=== Input for this task ===
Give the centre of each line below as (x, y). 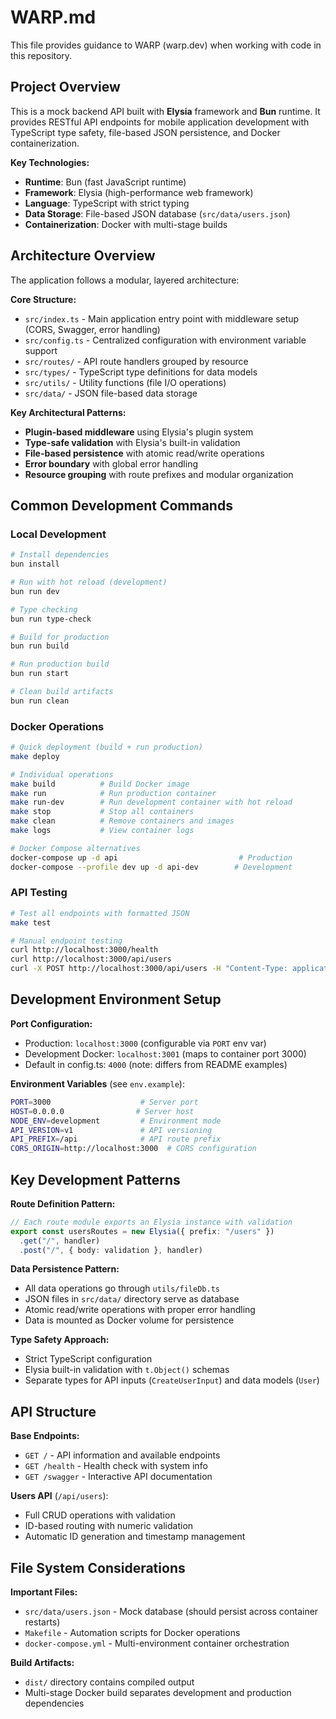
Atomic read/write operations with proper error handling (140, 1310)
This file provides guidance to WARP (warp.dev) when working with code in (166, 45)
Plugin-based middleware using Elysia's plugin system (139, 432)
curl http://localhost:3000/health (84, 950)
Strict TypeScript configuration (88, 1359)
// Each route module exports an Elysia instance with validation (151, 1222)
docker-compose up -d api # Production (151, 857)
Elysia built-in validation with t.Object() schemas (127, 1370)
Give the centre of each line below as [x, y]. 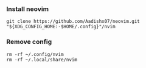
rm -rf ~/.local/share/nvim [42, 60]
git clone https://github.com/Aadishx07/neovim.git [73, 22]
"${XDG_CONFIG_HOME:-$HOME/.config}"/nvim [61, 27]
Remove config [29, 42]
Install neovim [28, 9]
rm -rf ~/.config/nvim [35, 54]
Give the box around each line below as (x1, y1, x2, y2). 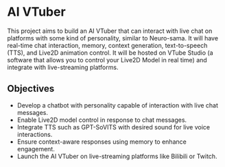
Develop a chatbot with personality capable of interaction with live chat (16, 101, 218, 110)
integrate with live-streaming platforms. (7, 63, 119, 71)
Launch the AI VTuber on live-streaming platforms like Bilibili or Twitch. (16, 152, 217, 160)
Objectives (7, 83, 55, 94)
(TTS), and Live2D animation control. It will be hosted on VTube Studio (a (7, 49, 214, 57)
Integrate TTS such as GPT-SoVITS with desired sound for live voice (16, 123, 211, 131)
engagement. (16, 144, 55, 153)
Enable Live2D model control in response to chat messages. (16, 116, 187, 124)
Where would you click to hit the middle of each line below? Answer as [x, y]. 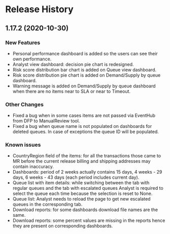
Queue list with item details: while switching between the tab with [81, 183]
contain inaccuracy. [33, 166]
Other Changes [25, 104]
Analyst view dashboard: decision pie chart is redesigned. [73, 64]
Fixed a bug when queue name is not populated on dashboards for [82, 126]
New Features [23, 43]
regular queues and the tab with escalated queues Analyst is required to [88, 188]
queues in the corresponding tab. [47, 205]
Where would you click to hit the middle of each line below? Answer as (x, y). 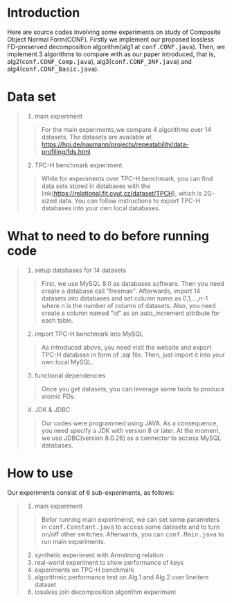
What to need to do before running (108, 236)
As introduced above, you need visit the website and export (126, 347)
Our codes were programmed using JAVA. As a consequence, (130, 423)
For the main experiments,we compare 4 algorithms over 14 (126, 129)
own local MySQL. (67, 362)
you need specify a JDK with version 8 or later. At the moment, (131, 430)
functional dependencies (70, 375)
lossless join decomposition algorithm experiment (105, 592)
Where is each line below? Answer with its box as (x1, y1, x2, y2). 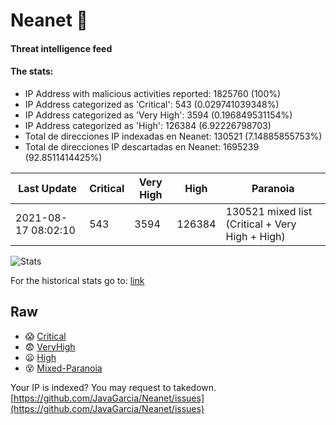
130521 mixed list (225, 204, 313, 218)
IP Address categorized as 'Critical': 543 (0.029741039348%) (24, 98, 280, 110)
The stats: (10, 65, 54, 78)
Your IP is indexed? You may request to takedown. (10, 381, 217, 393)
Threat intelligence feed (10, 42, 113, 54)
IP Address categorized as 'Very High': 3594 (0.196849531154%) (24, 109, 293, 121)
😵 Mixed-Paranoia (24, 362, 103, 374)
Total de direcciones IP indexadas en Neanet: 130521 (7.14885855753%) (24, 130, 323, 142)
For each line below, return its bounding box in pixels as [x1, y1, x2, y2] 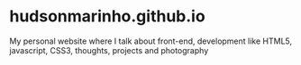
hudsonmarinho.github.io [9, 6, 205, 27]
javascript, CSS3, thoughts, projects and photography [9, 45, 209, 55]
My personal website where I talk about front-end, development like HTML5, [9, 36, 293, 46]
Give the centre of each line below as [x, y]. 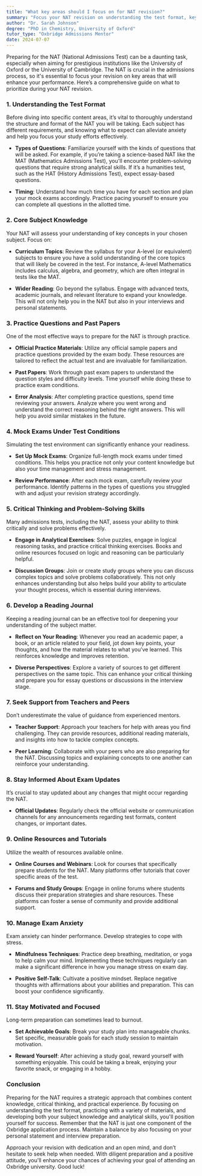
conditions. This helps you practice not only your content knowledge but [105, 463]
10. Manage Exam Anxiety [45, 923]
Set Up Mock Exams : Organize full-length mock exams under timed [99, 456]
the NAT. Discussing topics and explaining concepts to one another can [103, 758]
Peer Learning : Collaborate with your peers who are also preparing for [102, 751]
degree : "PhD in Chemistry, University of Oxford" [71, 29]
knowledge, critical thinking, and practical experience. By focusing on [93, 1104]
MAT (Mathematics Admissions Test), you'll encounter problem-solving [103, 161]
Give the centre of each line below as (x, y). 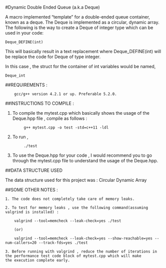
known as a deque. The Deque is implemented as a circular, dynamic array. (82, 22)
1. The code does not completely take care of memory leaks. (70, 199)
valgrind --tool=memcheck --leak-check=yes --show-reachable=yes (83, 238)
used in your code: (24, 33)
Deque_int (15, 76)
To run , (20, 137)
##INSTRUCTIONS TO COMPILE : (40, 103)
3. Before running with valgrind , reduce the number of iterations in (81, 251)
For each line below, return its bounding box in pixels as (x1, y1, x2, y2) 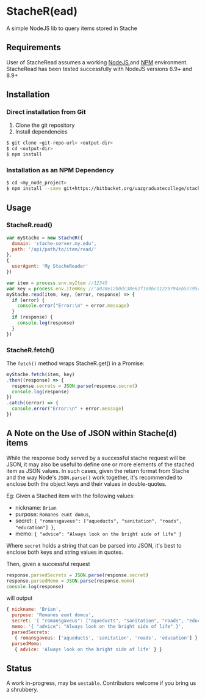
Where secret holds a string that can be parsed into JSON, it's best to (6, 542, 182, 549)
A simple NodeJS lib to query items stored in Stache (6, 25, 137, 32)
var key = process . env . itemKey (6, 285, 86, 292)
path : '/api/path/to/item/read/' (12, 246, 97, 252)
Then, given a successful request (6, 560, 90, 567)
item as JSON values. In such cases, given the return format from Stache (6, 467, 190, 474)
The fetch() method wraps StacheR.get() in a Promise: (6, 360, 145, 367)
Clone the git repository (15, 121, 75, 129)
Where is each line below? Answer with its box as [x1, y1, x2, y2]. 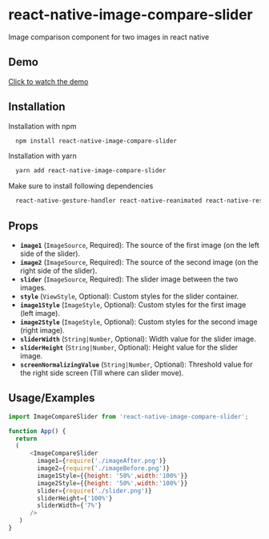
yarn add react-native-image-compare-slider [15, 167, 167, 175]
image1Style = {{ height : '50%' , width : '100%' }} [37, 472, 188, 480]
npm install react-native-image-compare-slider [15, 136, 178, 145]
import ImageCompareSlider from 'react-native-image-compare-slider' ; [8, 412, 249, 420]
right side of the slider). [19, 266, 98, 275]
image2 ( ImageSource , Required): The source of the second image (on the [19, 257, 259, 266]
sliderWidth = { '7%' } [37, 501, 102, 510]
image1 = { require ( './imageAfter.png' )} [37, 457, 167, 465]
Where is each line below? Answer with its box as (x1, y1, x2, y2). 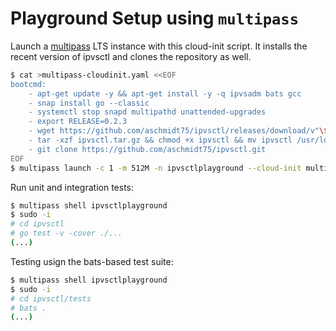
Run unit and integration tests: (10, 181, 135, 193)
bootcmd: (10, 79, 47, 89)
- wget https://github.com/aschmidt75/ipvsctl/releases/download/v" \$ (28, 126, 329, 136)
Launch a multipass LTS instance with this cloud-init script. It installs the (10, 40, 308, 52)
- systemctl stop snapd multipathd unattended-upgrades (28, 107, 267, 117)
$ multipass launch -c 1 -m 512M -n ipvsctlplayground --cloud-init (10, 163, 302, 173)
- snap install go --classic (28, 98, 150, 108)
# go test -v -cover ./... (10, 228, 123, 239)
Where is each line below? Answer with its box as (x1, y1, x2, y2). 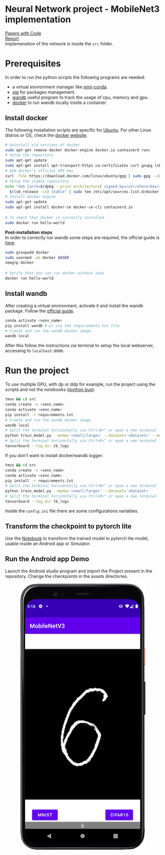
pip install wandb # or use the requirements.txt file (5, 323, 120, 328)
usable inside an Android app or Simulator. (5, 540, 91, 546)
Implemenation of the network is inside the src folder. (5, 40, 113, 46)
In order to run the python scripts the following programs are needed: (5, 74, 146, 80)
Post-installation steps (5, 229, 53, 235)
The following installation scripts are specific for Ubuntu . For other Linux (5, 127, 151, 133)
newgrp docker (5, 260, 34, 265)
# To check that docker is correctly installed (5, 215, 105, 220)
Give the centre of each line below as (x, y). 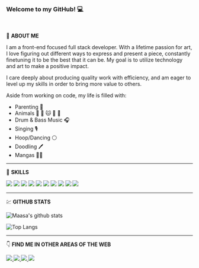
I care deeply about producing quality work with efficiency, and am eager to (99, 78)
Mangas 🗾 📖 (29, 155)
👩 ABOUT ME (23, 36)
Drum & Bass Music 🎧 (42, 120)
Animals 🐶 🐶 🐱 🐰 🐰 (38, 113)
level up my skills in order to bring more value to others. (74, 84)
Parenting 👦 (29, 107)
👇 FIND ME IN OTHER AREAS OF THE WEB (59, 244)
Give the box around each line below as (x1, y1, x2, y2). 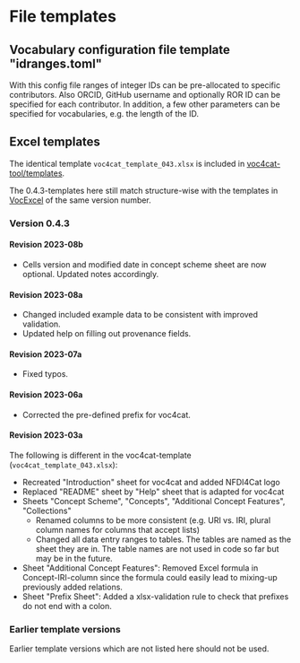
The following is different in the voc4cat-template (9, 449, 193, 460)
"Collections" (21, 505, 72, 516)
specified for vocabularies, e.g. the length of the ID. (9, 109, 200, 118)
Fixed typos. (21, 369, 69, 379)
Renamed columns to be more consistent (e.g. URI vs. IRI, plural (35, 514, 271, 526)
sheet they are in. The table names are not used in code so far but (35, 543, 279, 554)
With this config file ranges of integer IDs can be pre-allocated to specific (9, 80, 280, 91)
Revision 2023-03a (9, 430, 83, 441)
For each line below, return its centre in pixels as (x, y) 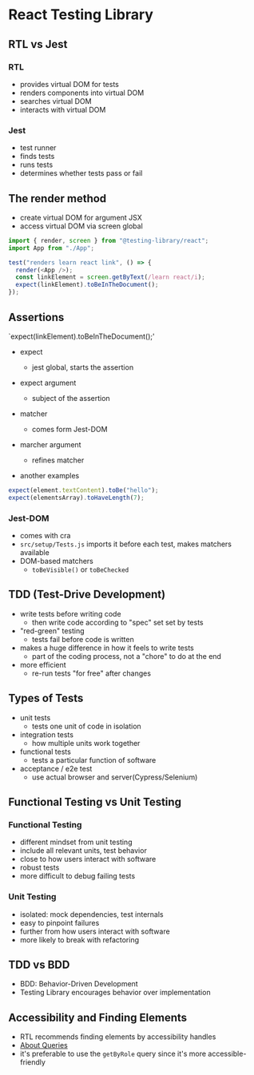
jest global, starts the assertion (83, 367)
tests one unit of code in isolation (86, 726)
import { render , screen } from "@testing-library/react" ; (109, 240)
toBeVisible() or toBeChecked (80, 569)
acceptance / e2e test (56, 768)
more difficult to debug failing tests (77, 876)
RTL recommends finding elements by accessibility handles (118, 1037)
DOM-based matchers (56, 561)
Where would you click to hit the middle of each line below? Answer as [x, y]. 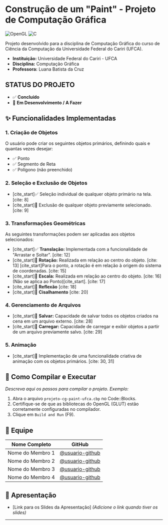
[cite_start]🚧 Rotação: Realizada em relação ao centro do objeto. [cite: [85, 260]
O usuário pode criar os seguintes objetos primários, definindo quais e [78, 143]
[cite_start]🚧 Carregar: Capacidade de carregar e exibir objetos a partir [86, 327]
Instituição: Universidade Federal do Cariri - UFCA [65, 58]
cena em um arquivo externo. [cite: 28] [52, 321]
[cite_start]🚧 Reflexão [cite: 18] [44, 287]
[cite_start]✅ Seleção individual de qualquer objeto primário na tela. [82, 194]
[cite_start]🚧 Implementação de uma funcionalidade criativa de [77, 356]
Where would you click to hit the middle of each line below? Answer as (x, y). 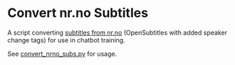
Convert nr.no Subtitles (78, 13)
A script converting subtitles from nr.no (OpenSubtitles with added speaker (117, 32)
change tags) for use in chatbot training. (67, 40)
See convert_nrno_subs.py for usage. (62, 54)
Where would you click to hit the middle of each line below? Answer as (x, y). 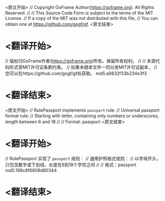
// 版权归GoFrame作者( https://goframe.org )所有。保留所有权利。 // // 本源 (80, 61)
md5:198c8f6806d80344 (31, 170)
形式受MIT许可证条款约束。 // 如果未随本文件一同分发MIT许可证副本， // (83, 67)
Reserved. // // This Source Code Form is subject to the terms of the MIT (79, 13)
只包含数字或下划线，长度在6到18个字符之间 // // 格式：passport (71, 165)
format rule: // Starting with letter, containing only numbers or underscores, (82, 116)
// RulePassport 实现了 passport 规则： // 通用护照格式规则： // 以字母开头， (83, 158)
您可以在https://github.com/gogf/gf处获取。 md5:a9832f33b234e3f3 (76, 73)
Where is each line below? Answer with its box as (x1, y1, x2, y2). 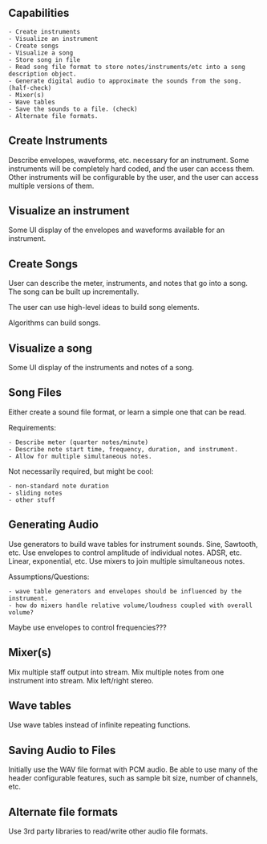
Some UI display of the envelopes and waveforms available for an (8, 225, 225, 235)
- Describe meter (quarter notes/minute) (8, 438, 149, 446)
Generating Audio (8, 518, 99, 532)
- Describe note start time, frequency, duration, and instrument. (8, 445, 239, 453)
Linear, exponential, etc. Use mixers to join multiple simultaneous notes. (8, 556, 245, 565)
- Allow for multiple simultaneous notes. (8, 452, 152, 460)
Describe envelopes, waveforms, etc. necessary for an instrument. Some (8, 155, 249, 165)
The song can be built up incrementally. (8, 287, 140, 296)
===
§ Task statement: Look through the entries, and return every line that the word "simultaneous" appears in.

§ Your response:
Linear, exponential, etc. Use mixers to join multiple simultaneous notes. (8, 556, 245, 565)
- Allow for multiple simultaneous notes. (8, 452, 152, 460)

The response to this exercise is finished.